The New Exchange

You are not logged in. Would you like to login or register?



4/30/2016 6:03 am  #1


The Festival of Sant'Efisio

The Festival of Sant'Efisio

In the year 1652 a terrible plague washed over Sardinia; over half of Cagliari's population had been felled by the disease. Those who remained desperately called upon the martyred saint Efisio di Elia to deliver them from this plague.

Efisio, it is said, had come to Sardinia as the commander of a Roman army sent to suppress the Christian community. After having a vision that changed his life, Efisio gave up his post and converted to Christianity, an act for which he was imprisoned in Calgiari and eventually beheaded on the beach in Nora, the ancient Roman town near modern Pula.

The year was 303.

After calling upon Efisio, the plague subsided. The people promised to pay homage to the saint once a year, pulling a statue of Sant'Efisio in procession from Cagliari to Nora and back, a trip that takes four days.

The people haven't forgotten their promise. The festival is celebrated each year starting on May 1, a holiday in Italy and the traditional "thanksgiving" day in Sardinia. 

It is one of the most colorful festivals in Sardinia, a place that is known for colorful festivals and parades. In 2013, over 3000 people paraded in traditional costumes you see in the pictures, some of them, like the contingent from the town of Cabras, were barefoot. In addition, there were horses, traditional ox-driven carts, players of Sardinian pipes called launeddas, and of course the simulacrum (likeness, in this case a statue) of Sant'Efisio in his golden cart drawn by specially bred oxen down a path spread with rose pedals in the main port street of Cagliari.

It's quite an amazing festival to witness, as you will see attached photos.

Each city and town has its own version of traditional costume, so you can recognize where a person comes from upon seeing how they're dressed. Lace or embroidery may be included, if the people in that town were known for such arts.

Still today, flax is grown for the linen used in some costumes.

The jewelry is important as well. Rich women had, of course, gold jewelry, less rich and you wore silver, then, if fortune had eluded you, you resorted to lesser metals.

While the folks parade down the street towards the Port of Cagliari, they often sing songs and hymns.











[img]http://cartolinesardegna.esy.es/Foto/Sant'efisio%203.jpg[/img]


Sardinia is the second-largest island in the Mediterranean, characterized by a jagged and rocky coastline, interspersed with stunning beaches of very fine sand. The past fifty years have seen Sardinia become a hotspot for tourism, with La Costa Smeralda in the northern area becoming a favorite retreat of Italian celebrities. The Sardinian coast may be dedicated to tourism, but the interior belongs to native Sardinians who still hold onto their customs, food and unique language (a form of classical Latin that is considered an official language). Sardinia is one of the most ancient lands in Europe, visited by man in the Palaeolithic period but inhabited permanently much later in the Neolithic age, around 6000 B.C.

The traditional cuisine of Sardinia was in some ways a contradiction: an island civilization that did not utilize seafood in its diet. Since Sardinia’s coast has always been victim to invasion, the Sardinian people found refuge in the mountains.

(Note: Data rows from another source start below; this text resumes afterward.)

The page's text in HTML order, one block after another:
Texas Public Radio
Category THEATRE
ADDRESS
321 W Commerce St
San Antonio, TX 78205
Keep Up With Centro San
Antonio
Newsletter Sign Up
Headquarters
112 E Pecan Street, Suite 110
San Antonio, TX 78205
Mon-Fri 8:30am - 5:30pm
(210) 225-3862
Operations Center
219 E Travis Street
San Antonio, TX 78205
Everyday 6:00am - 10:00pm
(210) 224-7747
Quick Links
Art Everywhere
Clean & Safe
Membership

Therefore, the traditional foods of Sardinia were always more influenced by the land than the sea. Today, much has changed and now seafood has been embraced by Sardinians, no longer having to fear invaders or pirates. Spicy fish soups called Burrida and Cassola, along with lobsters, crabs, anchovies, squid, clams and fresh sardines with Sardinians.

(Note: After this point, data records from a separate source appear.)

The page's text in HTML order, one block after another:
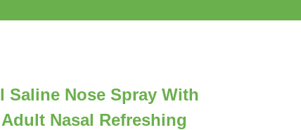
Saline Nose Spray With
Nasal Refreshing
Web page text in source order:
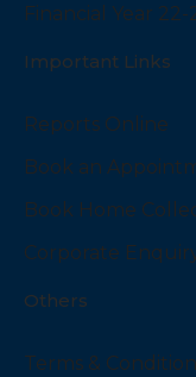
Financial Year
Important Links
Reports Online
Book an
Book Home
Corporate
Others
Terms &
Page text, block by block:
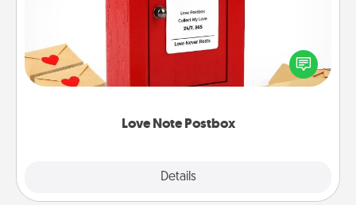
Love Note Postbox
Details
Creating your love notes is as easy as writing on the
blank note, folding it into the envelope, and sealing
it with a heart sticker. Slip it into the postbox and

The Sardinian interior produces some of the best lamb in all of Italy and it is known for being very lean. Sardinians enjoy their meats roasted and suckling pig or kidis a favorite roasted outdoors over aromatic woods.

Sardinia is a major exporter of cheese and the main exports are cavallo cheese (a type of caciocavallo) and salso cheese (a salted sheep’s cheese like pecorino cheese).

The classic pasta of the island is called malloreddus. This Sardinian pasta is very similar to gnocchetti, or cavatelli  . It is often flavored with saffron, and the local sheep’s milk cheese.


We live in a time in which decent and otherwise sensible people are surrendering too easily to the hectoring of morons or extremists.